While digital control of gain and phase correction for complex RF receivers has been employed, implementing digital control has required converting intermediate frequency in-phase (IF(I)) and quadrature (IF(Q)) signals to a digital format. In the terrestrial TV case, converting the IF(I) and IF(Q) signals to a digital format has required analog-to-digital converters (ADCs) with relatively large dynamic ranges. Integrating an ADC with a relatively large dynamic range requirement in general purpose complementary metal-oxide semiconductor (CMOS) technology is generally difficult.

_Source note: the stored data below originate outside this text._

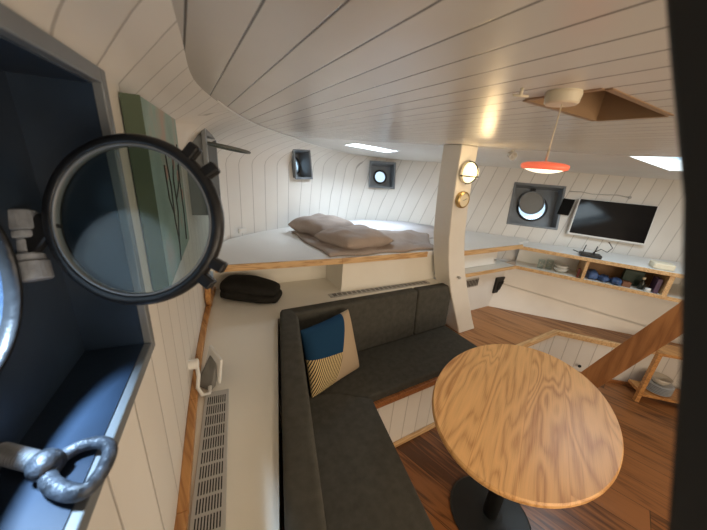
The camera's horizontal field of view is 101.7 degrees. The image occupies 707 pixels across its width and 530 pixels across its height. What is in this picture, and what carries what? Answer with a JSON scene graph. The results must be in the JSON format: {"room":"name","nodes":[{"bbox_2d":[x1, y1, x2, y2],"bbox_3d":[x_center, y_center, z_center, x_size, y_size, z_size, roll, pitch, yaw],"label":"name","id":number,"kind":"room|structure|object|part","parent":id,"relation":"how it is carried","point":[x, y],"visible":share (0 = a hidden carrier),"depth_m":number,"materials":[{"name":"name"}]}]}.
{"room":"ship interior","nodes":[
{"label":"ship interior","id":0,"kind":"room"},
{"bbox_2d":[0,0,682,529],"bbox_3d":[1.645,0.275,1.893,4.950,1.855,4.682,-7,23,-29],"label":"wall","id":1,"kind":"structure","parent":0,"point":[138,45],"depth_m":1.14,"materials":[{"name":"white wood"}]},
{"bbox_2d":[0,2,154,529],"bbox_3d":[-0.341,0.022,0.273,0.112,0.472,0.472,-4,21,-22],"label":"window","id":2,"kind":"structure","parent":1,"relation":"in","point":[74,361],"depth_m":0.40,"materials":[{"name":"blue paint"}]},
{"bbox_3d":[-0.388,0.025,0.255,0.012,0.440,0.440,-4,21,-22],"label":"hull plate","id":3,"kind":"part","parent":2,"relation":"part of","materials":[{"name":"blue paint"}]},
{"bbox_2d":[0,436,117,502],"bbox_3d":[-0.328,0.215,0.327,0.132,0.031,0.066,10,20,14],"label":"handle","id":4,"kind":"object","parent":2,"relation":"attached to","point":[44,467],"visible":1,"depth_m":0.31,"materials":[{"name":"metal"}]},
{"bbox_3d":[-0.369,0.214,0.319,0.056,0.023,0.021,7,20,7],"label":"threaded rod","id":5,"kind":"part","parent":4,"relation":"part of","materials":[{"name":"metal"}]},
{"bbox_2d":[8,133,227,304],"bbox_3d":[-0.318,-0.060,0.389,0.284,0.224,0.079,1,20,-9],"label":"porthole cover","id":6,"kind":"object","parent":2,"relation":"attached to","point":[33,231],"visible":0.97,"depth_m":0.38,"materials":[{"name":"black metal"}]},
{"bbox_3d":[-0.417,-0.041,0.381,0.051,0.054,0.025,-12,25,-38],"label":"hinge arm","id":7,"kind":"part","parent":6,"relation":"part of","materials":[{"name":"black metal"}]},
{"bbox_2d":[119,92,189,290],"bbox_3d":[-0.502,-0.200,0.775,0.033,0.390,0.455,-4,21,-23],"label":"canvas painting","id":8,"kind":"object","parent":1,"relation":"attached to","point":[158,181],"visible":0.8,"depth_m":0.62},
{"bbox_2d":[174,286,215,529],"bbox_3d":[-0.484,0.530,0.903,0.082,0.024,2.395,-4,21,-23],"label":"trim","id":9,"kind":"structure","parent":1,"relation":"attached to","point":[183,504],"depth_m":0.86,"materials":[{"name":"brown wood"}]},
{"bbox_2d":[188,358,211,396],"bbox_3d":[-0.579,0.410,1.061,0.121,0.128,0.062,14,22,25],"label":"hook","id":10,"kind":"object","parent":1,"relation":"attached to","point":[193,363],"visible":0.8,"depth_m":1.05,"materials":[{"name":"white plastic"}]},
{"bbox_2d":[187,128,220,214],"bbox_3d":[-0.807,-0.479,1.504,0.152,0.422,0.482,-3,21,-19],"label":"window","id":11,"kind":"structure","parent":1,"relation":"in","point":[198,204],"depth_m":1.35,"materials":[{"name":"grey paint"}]},
{"bbox_3d":[-0.744,-0.482,1.526,0.018,0.422,0.482,-3,21,-19],"label":"casing","id":12,"kind":"part","parent":11,"relation":"part of","materials":[{"name":"grey paint"}]},
{"bbox_2d":[204,288,211,305],"bbox_3d":[-0.809,0.142,1.596,0.037,0.214,0.070,-7,23,-29],"label":"trim","id":13,"kind":"structure","parent":1,"relation":"attached to","point":[207,293],"depth_m":1.59,"materials":[{"name":"brown wood"}]},
{"bbox_2d":[207,141,250,153],"bbox_3d":[-0.666,-0.611,1.499,0.235,0.045,0.265,7,20,7],"label":"porthole cover","id":14,"kind":"object","parent":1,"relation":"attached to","point":[212,144],"visible":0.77,"depth_m":1.48,"materials":[{"name":"grey metal"}]},
{"bbox_2d":[238,228,246,232],"bbox_3d":[-0.842,-0.262,2.182,0.020,0.035,0.069,15,22,27],"label":"wall socket","id":15,"kind":"object","parent":1,"relation":"attached to","point":[240,230],"visible":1,"depth_m":2.17,"materials":[{"name":"white plastic"}]},
{"bbox_2d":[217,100,361,155],"bbox_3d":[-0.359,-0.902,2.108,0.393,0.085,2.465,8,20,10],"label":"trim","id":16,"kind":"structure","parent":1,"relation":"attached to","point":[218,101],"depth_m":1.62,"materials":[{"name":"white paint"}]},
{"bbox_2d":[292,149,312,178],"bbox_3d":[-0.527,-0.953,2.718,0.197,0.278,0.222,17,23,32],"label":"window","id":17,"kind":"structure","parent":1,"relation":"in","point":[302,157],"depth_m":2.77,"materials":[{"name":"grey paint"}]},
{"bbox_3d":[-0.587,-0.952,2.763,0.053,0.238,0.190,17,23,32],"label":"hull plate","id":18,"kind":"part","parent":17,"relation":"part of","materials":[{"name":"grey paint"}]},
{"bbox_2d":[369,160,395,188],"bbox_3d":[0.317,-1.025,3.293,0.302,0.300,0.196,1,20,-9],"label":"window","id":19,"kind":"structure","parent":1,"relation":"in","point":[388,169],"depth_m":3.33,"materials":[{"name":"grey paint"}]},
{"bbox_3d":[0.307,-1.024,3.356,0.270,0.255,0.077,1,20,-9],"label":"hull plate","id":20,"kind":"part","parent":19,"relation":"part of","materials":[{"name":"grey paint"}]},
{"bbox_2d":[506,182,566,229],"bbox_3d":[1.853,-0.605,2.960,0.462,0.439,0.255,10,20,16],"label":"window","id":21,"kind":"structure","parent":1,"relation":"in","point":[553,195],"depth_m":2.97,"materials":[{"name":"grey paint"}]},
{"bbox_2d":[519,189,544,213],"bbox_3d":[1.850,-0.660,2.990,0.238,0.256,0.090,10,20,16],"label":"deadlight","id":22,"kind":"object","parent":21,"relation":"hanging from","point":[531,202],"visible":1,"depth_m":2.99,"materials":[{"name":"grey paint"}]},
{"bbox_3d":[1.871,-0.600,3.026,0.430,0.387,0.126,10,20,16],"label":"hull plate","id":23,"kind":"part","parent":21,"relation":"part of","materials":[{"name":"grey paint"}]},
{"bbox_2d":[434,242,681,302],"bbox_3d":[1.952,0.029,2.514,2.599,0.222,0.862,7,20,7],"label":"corner shelf unit","id":24,"kind":"object","parent":1,"relation":"attached to","point":[540,258],"visible":0.52,"depth_m":2.57,"materials":[{"name":"white paint"}]},
{"bbox_2d":[434,252,497,272],"bbox_3d":[1.019,-0.052,2.528,0.780,0.174,0.042,-7,23,-29],"label":"door","id":25,"kind":"structure","parent":24,"relation":"attached to","point":[475,260],"depth_m":2.61,"materials":[{"name":"white paint"}]},
{"bbox_3d":[1.898,-0.076,2.801,0.523,0.170,0.010,12,21,21],"label":"panel","id":26,"kind":"part","parent":24,"relation":"part of","materials":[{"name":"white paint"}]},
{"bbox_2d":[553,265,568,272],"bbox_3d":[1.911,0.042,2.661,0.124,0.044,0.124,-7,23,-29],"label":"bowl","id":27,"kind":"object","parent":24,"relation":"on","point":[554,267],"visible":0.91,"depth_m":2.63,"materials":[{"name":"white ceramic"}]},
{"bbox_2d":[555,263,568,269],"bbox_3d":[1.913,0.023,2.655,0.112,0.054,0.112,-7,23,-29],"label":"bowl","id":28,"kind":"object","parent":27,"relation":"on","point":[557,265],"visible":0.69,"depth_m":2.64,"materials":[{"name":"white ceramic"}]},
{"bbox_2d":[585,269,598,279],"bbox_3d":[2.109,0.078,2.544,0.126,0.086,0.096,-15,27,-43],"label":"snack bag","id":29,"kind":"object","parent":24,"relation":"on","point":[592,274],"visible":0.92,"depth_m":2.51,"materials":[{"name":"blue plastic"}]},
{"bbox_2d":[573,242,612,258],"bbox_3d":[2.095,-0.134,2.497,0.295,0.133,0.143,7,20,7],"label":"router","id":30,"kind":"object","parent":24,"relation":"on","point":[581,253],"visible":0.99,"depth_m":2.50,"materials":[{"name":"black plastic"}]},
{"bbox_3d":[2.409,-0.054,2.572,1.620,0.020,0.611,15,22,26],"label":"shelf","id":31,"kind":"part","parent":24,"relation":"part of","materials":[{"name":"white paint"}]},
{"bbox_2d":[597,274,609,281],"bbox_3d":[2.177,0.111,2.505,0.093,0.061,0.100,6,20,4],"label":"snack bag","id":32,"kind":"object","parent":24,"relation":"on","point":[602,277],"visible":0.94,"depth_m":2.48,"materials":[{"name":"blue plastic"}]},
{"bbox_2d":[609,277,621,285],"bbox_3d":[2.235,0.133,2.453,0.104,0.062,0.094,-7,23,-29],"label":"snack bag","id":33,"kind":"object","parent":24,"relation":"on","point":[617,281],"visible":1,"depth_m":2.43,"materials":[{"name":"blue plastic"}]},
{"bbox_3d":[2.361,0.036,2.592,0.520,0.170,0.010,15,22,26],"label":"panel","id":34,"kind":"part","parent":24,"relation":"part of","materials":[{"name":"brown wood"}]},
{"bbox_2d":[621,280,631,287],"bbox_3d":[2.291,0.157,2.425,0.055,0.044,0.060,15,22,26],"label":"box","id":35,"kind":"object","parent":24,"relation":"on","point":[625,283],"visible":0.88,"depth_m":2.40,"materials":[{"name":"brown cardboard"}]},
{"bbox_2d":[620,268,645,285],"bbox_3d":[2.382,0.105,2.463,0.130,0.130,0.050,15,22,26],"label":"box","id":36,"kind":"object","parent":24,"relation":"on","point":[634,276],"visible":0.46,"depth_m":2.44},
{"bbox_2d":[637,277,645,289],"bbox_3d":[2.385,0.149,2.379,0.042,0.103,0.042,-7,23,-29],"label":"bottle","id":37,"kind":"object","parent":24,"relation":"on","point":[641,284],"visible":1,"depth_m":2.37,"materials":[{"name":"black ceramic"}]},
{"bbox_2d":[649,276,662,293],"bbox_3d":[2.455,0.160,2.341,0.030,0.120,0.100,15,22,26],"label":"book","id":38,"kind":"object","parent":24,"relation":"on","point":[656,282],"visible":0.87,"depth_m":2.31,"materials":[{"name":"purple paper"}]},
{"bbox_2d":[649,260,675,270],"bbox_3d":[2.486,0.004,2.322,0.130,0.050,0.110,15,22,26],"label":"packet","id":39,"kind":"object","parent":24,"relation":"on","point":[655,264],"visible":1,"depth_m":2.29,"materials":[{"name":"paper"}]},
{"bbox_2d":[557,198,574,215],"bbox_3d":[2.079,-0.568,2.817,0.125,0.157,0.062,11,21,17],"label":"wall speaker","id":40,"kind":"object","parent":1,"relation":"attached to","point":[566,205],"visible":1,"depth_m":2.81,"materials":[{"name":"plastic"}]},
{"bbox_2d":[516,329,655,353],"bbox_3d":[1.991,0.698,2.455,2.306,0.043,0.478,2,20,-7],"label":"trim","id":41,"kind":"structure","parent":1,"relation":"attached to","point":[540,338],"depth_m":2.54,"materials":[{"name":"brown wood"}]},
{"bbox_2d":[523,88,673,121],"bbox_3d":[0.557,-0.392,0.633,0.344,0.087,0.164,-7,23,-29],"label":"ceiling hatch","id":42,"kind":"object","parent":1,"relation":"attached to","point":[599,104],"depth_m":0.73,"materials":[{"name":"brown wood"}]},
{"bbox_2d":[569,191,631,198],"bbox_3d":[2.342,-0.670,2.743,0.497,0.029,0.020,11,21,17],"label":"cable","id":43,"kind":"object","parent":1,"relation":"attached to","point":[629,197],"visible":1,"depth_m":2.73,"materials":[{"name":"metal"}]},
{"bbox_2d":[566,198,658,245],"bbox_3d":[2.402,-0.407,2.693,0.654,0.355,0.132,10,20,16],"label":"television","id":44,"kind":"object","parent":1,"relation":"attached to","point":[630,223],"visible":1,"depth_m":2.67,"materials":[{"name":"white plastic"}]},
{"bbox_2d":[171,0,680,179],"bbox_3d":[1.763,-0.558,1.626,4.830,0.094,4.682,-7,23,-29],"label":"ceiling","id":45,"kind":"structure","parent":0,"point":[412,78],"depth_m":0.49,"materials":[{"name":"paint"}]},
{"bbox_2d":[345,143,398,151],"bbox_3d":[0.163,-1.053,2.519,0.454,0.093,0.214,-7,23,-29],"label":"window","id":46,"kind":"structure","parent":45,"relation":"attached to","point":[352,144],"depth_m":2.60,"materials":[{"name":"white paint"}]},
{"bbox_2d":[507,151,516,159],"bbox_3d":[1.073,-0.743,1.955,0.052,0.061,0.061,3,20,-4],"label":"ceiling spotlight","id":47,"kind":"object","parent":45,"relation":"attached to","point":[512,155],"visible":0.99,"depth_m":1.94,"materials":[{"name":"metal"}]},
{"bbox_2d":[512,88,528,97],"bbox_3d":[0.319,-0.328,0.547,0.030,0.015,0.006,3,20,-5],"label":"ceiling hook","id":48,"kind":"object","parent":45,"relation":"attached to","point":[520,94],"visible":1,"depth_m":0.55,"materials":[{"name":"beige plastic"}]},
{"bbox_2d":[521,88,582,172],"bbox_3d":[0.394,-0.258,0.567,0.087,0.148,0.087,-7,23,-29],"label":"pendant lamp","id":49,"kind":"object","parent":45,"relation":"hanging from","point":[561,97],"visible":1,"depth_m":0.55,"materials":[{"name":"orange-red plastic"},{"name":"white diffuser"},{"name":"cream plastic"}]},
{"bbox_2d":[524,168,561,172],"bbox_3d":[0.389,-0.192,0.591,0.072,0.007,0.072,-7,23,-29],"label":"diffuser","id":50,"kind":"object","parent":49,"relation":"attached to","point":[539,170],"depth_m":0.57,"materials":[{"name":"beige plastic"}]},
{"bbox_3d":[0.390,-0.203,0.587,0.087,0.016,0.087,-7,23,-29],"label":"lamp shade","id":51,"kind":"part","parent":49,"relation":"part of","materials":[{"name":"red"}]},
{"bbox_3d":[0.394,-0.258,0.567,0.004,0.108,0.004,-7,23,-29],"label":"rod","id":52,"kind":"part","parent":49,"relation":"part of","materials":[{"name":"beige ceramic"}]},
{"bbox_2d":[627,156,680,170],"bbox_3d":[2.105,-0.598,1.673,0.784,0.090,0.574,-7,23,-29],"label":"window","id":53,"kind":"structure","parent":45,"relation":"attached to","point":[667,164],"depth_m":1.97,"materials":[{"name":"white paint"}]},
{"bbox_2d":[666,0,706,529],"bbox_3d":[0.115,0.307,0.096,0.076,0.953,0.357,3,20,-4],"label":"handrail","id":54,"kind":"object","parent":45,"relation":"attached to","point":[686,19],"visible":1,"depth_m":0.10,"materials":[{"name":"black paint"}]},
{"bbox_2d":[434,261,510,309],"bbox_3d":[1.134,0.240,2.800,1.220,0.485,0.020,-7,23,-29],"label":"wall","id":55,"kind":"structure","parent":0,"point":[480,296],"depth_m":2.90,"materials":[{"name":"white paint"}]},
{"bbox_2d":[466,277,478,287],"bbox_3d":[1.121,0.172,2.745,0.210,0.087,0.012,-7,23,-29],"label":"air vent","id":56,"kind":"object","parent":55,"relation":"in","point":[473,282],"visible":0.77,"depth_m":2.75,"materials":[{"name":"metal"}]},
{"bbox_2d":[492,277,504,292],"bbox_3d":[1.547,0.202,3.005,0.235,0.180,0.025,-7,23,-29],"label":"box","id":57,"kind":"object","parent":55,"relation":"attached to","point":[499,281],"visible":0.51,"depth_m":2.96,"materials":[{"name":"black"}]},
{"bbox_2d":[279,382,676,529],"bbox_3d":[1.732,1.379,1.632,4.800,0.030,3.450,-7,23,-29],"label":"floor","id":58,"kind":"structure","parent":0,"point":[638,498],"depth_m":1.73,"materials":[{"name":"brown wood"}]},
{"bbox_2d":[187,278,440,529],"bbox_3d":[-0.393,0.815,1.429,1.515,0.850,2.695,9,20,13],"label":"ledge","id":59,"kind":"object","parent":58,"relation":"on","point":[246,335],"visible":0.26,"depth_m":1.11,"materials":[{"name":"beige paint"}]},
{"bbox_2d":[189,389,228,529],"bbox_3d":[-0.369,0.610,0.736,0.080,0.006,0.800,-3,21,-21],"label":"grille","id":60,"kind":"object","parent":59,"relation":"on","point":[208,510],"visible":1,"depth_m":0.81,"materials":[{"name":"metal"}]},
{"bbox_2d":[200,345,222,389],"bbox_3d":[-0.569,0.401,1.120,0.088,0.106,0.142,-14,27,-41],"label":"smart display","id":61,"kind":"object","parent":59,"relation":"on","point":[211,373],"visible":0.98,"depth_m":1.11,"materials":[{"name":"white plastic"}]},
{"bbox_2d":[219,274,281,303],"bbox_3d":[-0.635,0.143,1.803,0.359,0.124,0.220,6,20,3],"label":"bag","id":62,"kind":"object","parent":59,"relation":"on","point":[245,288],"visible":1,"depth_m":1.72,"materials":[{"name":"black fabric"}]},
{"bbox_2d":[210,220,528,290],"bbox_3d":[0.235,-0.162,2.660,2.855,0.251,1.296,-7,23,-29],"label":"bunk","id":63,"kind":"object","parent":59,"relation":"on","point":[279,255],"visible":0.55,"depth_m":2.06,"materials":[{"name":"paint"}]},
{"bbox_2d":[288,213,353,236],"bbox_3d":[-0.271,-0.338,2.439,0.410,0.173,0.405,17,23,31],"label":"pillow","id":64,"kind":"object","parent":63,"relation":"on","point":[311,225],"visible":0.71,"depth_m":2.32,"materials":[{"name":"beige fabric"}]},
{"bbox_3d":[-0.122,0.027,2.106,1.621,0.215,0.315,1,20,-9],"label":"panel","id":65,"kind":"part","parent":63,"relation":"part of","materials":[{"name":"beige paint"}]},
{"bbox_2d":[291,230,432,256],"bbox_3d":[0.088,-0.191,2.202,1.175,0.091,0.641,2,20,-6],"label":"blanket","id":66,"kind":"object","parent":63,"relation":"on","point":[406,240],"visible":0.58,"depth_m":2.19,"materials":[{"name":"beige fabric"}]},
{"bbox_2d":[314,224,393,249],"bbox_3d":[0.004,-0.204,2.151,0.501,0.147,0.333,-10,24,-34],"label":"pillow","id":67,"kind":"object","parent":66,"relation":"on","point":[358,236],"visible":0.93,"depth_m":2.07,"materials":[{"name":"beige fabric"}]},
{"bbox_2d":[351,220,433,238],"bbox_3d":[0.322,-0.341,2.742,1.147,0.045,0.743,-7,23,-29],"label":"mattress","id":68,"kind":"object","parent":63,"relation":"on","point":[375,224],"visible":0.34,"depth_m":2.81,"materials":[{"name":"white fabric"}]},
{"bbox_2d":[328,280,429,297],"bbox_3d":[0.216,0.169,2.095,0.840,0.006,0.055,-5,22,-26],"label":"grille","id":69,"kind":"object","parent":59,"relation":"on","point":[360,291],"visible":1,"depth_m":2.07,"materials":[{"name":"metal"}]},
{"bbox_2d":[280,283,476,529],"bbox_3d":[0.461,0.968,1.110,1.415,0.905,2.598,-1,20,-15],"label":"sofa","id":70,"kind":"object","parent":58,"relation":"on","point":[343,468],"visible":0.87,"depth_m":1.40,"materials":[{"name":"grey fabric"}]},
{"bbox_2d":[280,309,326,529],"bbox_3d":[-0.127,0.756,0.829,0.140,0.405,1.894,-1,20,-15],"label":"cushion","id":71,"kind":"object","parent":70,"relation":"on","point":[304,417],"depth_m":0.94,"materials":[{"name":"fabric"}]},
{"bbox_2d":[300,309,358,397],"bbox_3d":[-0.123,0.484,1.635,0.176,0.358,0.372,22,26,40],"label":"throw pillow","id":72,"kind":"object","parent":70,"relation":"on","point":[329,346],"visible":1,"depth_m":1.56,"materials":[{"name":"blue fabric"}]},
{"bbox_2d":[281,288,416,366],"bbox_3d":[0.017,0.395,1.907,0.985,0.380,0.109,-7,23,-29],"label":"cushion","id":73,"kind":"object","parent":70,"relation":"on","point":[380,320],"depth_m":1.94,"materials":[{"name":"fabric"}]},
{"bbox_2d":[309,392,433,529],"bbox_3d":[0.176,1.053,0.751,0.389,0.080,1.887,-2,21,-17],"label":"seat cushion","id":74,"kind":"object","parent":70,"relation":"on","point":[365,482],"depth_m":1.18,"materials":[{"name":"fabric"}]},
{"bbox_2d":[305,326,476,401],"bbox_3d":[0.279,0.653,1.904,1.304,0.075,0.398,-7,23,-29],"label":"seat cushion","id":75,"kind":"object","parent":70,"relation":"on","point":[392,370],"depth_m":1.82,"materials":[{"name":"fabric"}]},
{"bbox_2d":[413,283,450,334],"bbox_3d":[0.601,0.330,2.239,0.355,0.364,0.098,-7,23,-29],"label":"cushion","id":76,"kind":"object","parent":70,"relation":"on","point":[432,301],"depth_m":2.19,"materials":[{"name":"fabric"}]},
{"bbox_2d":[432,344,623,529],"bbox_3d":[0.775,0.965,1.486,1.045,0.704,0.767,-7,23,-29],"label":"dining table","id":77,"kind":"object","parent":58,"relation":"on","point":[525,426],"visible":1,"depth_m":1.26,"materials":[{"name":"brown wood"}]},
{"bbox_3d":[0.718,1.311,1.519,0.400,0.024,0.400,-7,23,-29],"label":"plate","id":78,"kind":"part","parent":77,"relation":"part of","materials":[{"name":"black metal"}]},
{"bbox_2d":[580,302,680,387],"bbox_3d":[1.961,0.348,1.758,0.035,1.855,0.884,-7,23,-29],"label":"stair stringer","id":79,"kind":"object","parent":58,"relation":"on","point":[666,328],"visible":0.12,"depth_m":1.91,"materials":[{"name":"brown wood"}]},
{"bbox_2d":[628,344,680,402],"bbox_3d":[2.698,0.932,2.335,0.650,0.480,0.180,9,20,12],"label":"plate rack","id":80,"kind":"object","parent":58,"relation":"on","point":[670,351],"visible":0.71,"depth_m":2.33,"materials":[{"name":"brown wood"}]},
{"bbox_3d":[2.380,0.908,2.332,0.030,0.480,0.030,9,20,12],"label":"post","id":81,"kind":"part","parent":80,"relation":"part of","materials":[{"name":"brown wood"}]},
{"bbox_2d":[646,387,671,396],"bbox_3d":[2.533,1.041,2.417,0.188,0.020,0.188,-7,23,-29],"label":"plate","id":82,"kind":"object","parent":80,"relation":"on","point":[646,387],"visible":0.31,"depth_m":2.35,"materials":[{"name":"grey ceramic"}]},
{"bbox_2d":[647,386,671,395],"bbox_3d":[2.534,1.029,2.412,0.188,0.020,0.188,-7,23,-29],"label":"plate","id":83,"kind":"object","parent":82,"relation":"on","point":[647,386],"visible":0.27,"depth_m":2.35,"materials":[{"name":"grey ceramic"}]},
{"bbox_2d":[647,385,672,393],"bbox_3d":[2.535,1.016,2.408,0.188,0.020,0.188,-7,23,-29],"label":"plate","id":84,"kind":"object","parent":83,"relation":"on","point":[647,385],"visible":0.27,"depth_m":2.35,"materials":[{"name":"grey ceramic"}]},
{"bbox_2d":[648,384,673,392],"bbox_3d":[2.536,1.004,2.403,0.188,0.020,0.188,-7,23,-29],"label":"plate","id":85,"kind":"object","parent":84,"relation":"on","point":[648,384],"visible":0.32,"depth_m":2.34,"materials":[{"name":"grey ceramic"}]},
{"bbox_2d":[643,376,673,391],"bbox_3d":[2.537,0.992,2.399,0.188,0.020,0.188,-7,23,-29],"label":"plate","id":86,"kind":"object","parent":85,"relation":"on","point":[643,376],"visible":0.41,"depth_m":2.34,"materials":[{"name":"grey ceramic"}]},
{"bbox_2d":[650,378,674,390],"bbox_3d":[2.538,0.980,2.395,0.188,0.020,0.188,-7,23,-29],"label":"plate","id":87,"kind":"object","parent":86,"relation":"on","point":[670,387],"visible":0.5,"depth_m":2.36,"materials":[{"name":"grey ceramic"}]},
{"bbox_2d":[652,372,673,385],"bbox_3d":[2.540,0.952,2.385,0.136,0.060,0.136,-7,23,-29],"label":"bowl","id":88,"kind":"object","parent":87,"relation":"on","point":[658,378],"visible":0.91,"depth_m":2.38,"materials":[{"name":"beige ceramic"}]},
{"bbox_2d":[444,306,680,346],"bbox_3d":[1.916,0.614,2.670,2.659,0.025,0.940,2,20,-7],"label":"floor","id":89,"kind":"structure","parent":0,"point":[492,325],"depth_m":2.67,"materials":[{"name":"brown wood"}]},
{"bbox_2d":[433,144,477,332],"bbox_3d":[0.848,-0.114,2.239,0.588,1.475,0.188,-7,23,-29],"label":"post","id":90,"kind":"object","parent":89,"relation":"on","point":[450,220],"visible":0.97,"depth_m":2.07,"materials":[{"name":"paint"}]},
{"bbox_2d":[455,191,469,207],"bbox_3d":[0.733,-0.438,1.934,0.112,0.112,0.036,-7,23,-29],"label":"gauge","id":91,"kind":"object","parent":90,"relation":"attached to","point":[462,199],"visible":1,"depth_m":1.92,"materials":[{"name":"gold metal"}]},
{"bbox_2d":[459,161,478,183],"bbox_3d":[0.759,-0.591,1.847,0.132,0.147,0.098,-7,23,-29],"label":"lamp","id":92,"kind":"object","parent":90,"relation":"attached to","point":[468,171],"visible":1,"depth_m":1.83,"materials":[{"name":"white glass"}]},
{"bbox_3d":[0.741,-0.603,1.878,0.132,0.132,0.022,-7,23,-29],"label":"plate","id":93,"kind":"part","parent":92,"relation":"part of","materials":[{"name":"white glass"}]},
{"bbox_2d":[488,258,680,343],"bbox_3d":[2.452,0.374,2.729,2.326,0.506,0.161,10,20,16],"label":"wall","id":94,"kind":"structure","parent":0,"point":[581,303],"depth_m":2.81,"materials":[{"name":"white paint"}]},
{"bbox_2d":[528,335,679,388],"bbox_3d":[1.972,0.874,2.524,2.300,0.355,0.464,2,20,-7],"label":"step","id":95,"kind":"structure","parent":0,"point":[573,352],"depth_m":2.59,"materials":[{"name":"white wood"}]},
{"bbox_2d":[608,379,631,385],"bbox_3d":[1.967,1.031,2.558,2.288,0.035,0.451,2,20,-7],"label":"step","id":96,"kind":"structure","parent":95,"relation":"attached to","point":[611,380],"depth_m":2.58,"materials":[{"name":"brown wood"}]}
]}

Turning to FIG. 2, a prior art complex receiver 200 is depicted that implements a digital I/Q correction technique, which requires the quadrature IF signals be converted into a digital format. An input of a low noise amplifier (LNA) 202 receives an RF input signal (RFIN) and an output of the LNA 202 is coupled to a first input of a mixer 204 and a first input of a mixer 206. An RF-PLL 210 provides a reference signal to a circuit 208, which provides an in-phase LO signal to a second input of the mixer 204 and a quadrature LO signal to a second input of the mixer 206. An output of the mixer 204 is coupled to an input of an anti-aliasing filter 212, whose output is coupled to an input of a variable gain amplifier (VGA) 216. An output of the VGA 216 is coupled to an input of an adaptive active filter (AAF) 220, which compensates for frequency dependent transmission path attenuation by boosting higher frequency components of a received signal. An output of the AAF 220 is coupled to an input of an analog-to-digital converter (ADC) 224, whose output is coupled to an input of an I/Q correction circuit 228, which performs I/Q correction on the in-phase (I) and quadrature (Q) signals.
Similarly, an output of the mixer 206 is coupled to an input of an anti-aliasing filter 214, whose output is coupled to an input of a VGA 218. An output of the VGA 218 is coupled to an input of the AAF 222, whose output is a coupled to an input of the ADC 226. An output of the ADC 226 is coupled to an input of the I/Q correction circuit 228, which, as previously noted, functions to correct a phase and gain difference between the I and Q signals. Outputs of the I/Q correction circuit 228 are coupled to inputs of a digital signal processor (DSP) 230, which performs digital mixing and channel selection. Thus, in order to perform I/Q correction the receiver 200 converts the quadrature IF signals to a digital format. While variations of the receiver 200 have been successfully implemented in communications systems, e.g., cellular telephony and satellite TV receivers, the relatively large ADC dynamic range requirement of the architecture is not particularly appropriate for general purpose CMOS integration.
What is needed is a technique for performing I/Q correction of a complex radio frequency receiver implemented in a terrestrial TV application that may be readily integrated within current CMOS processes.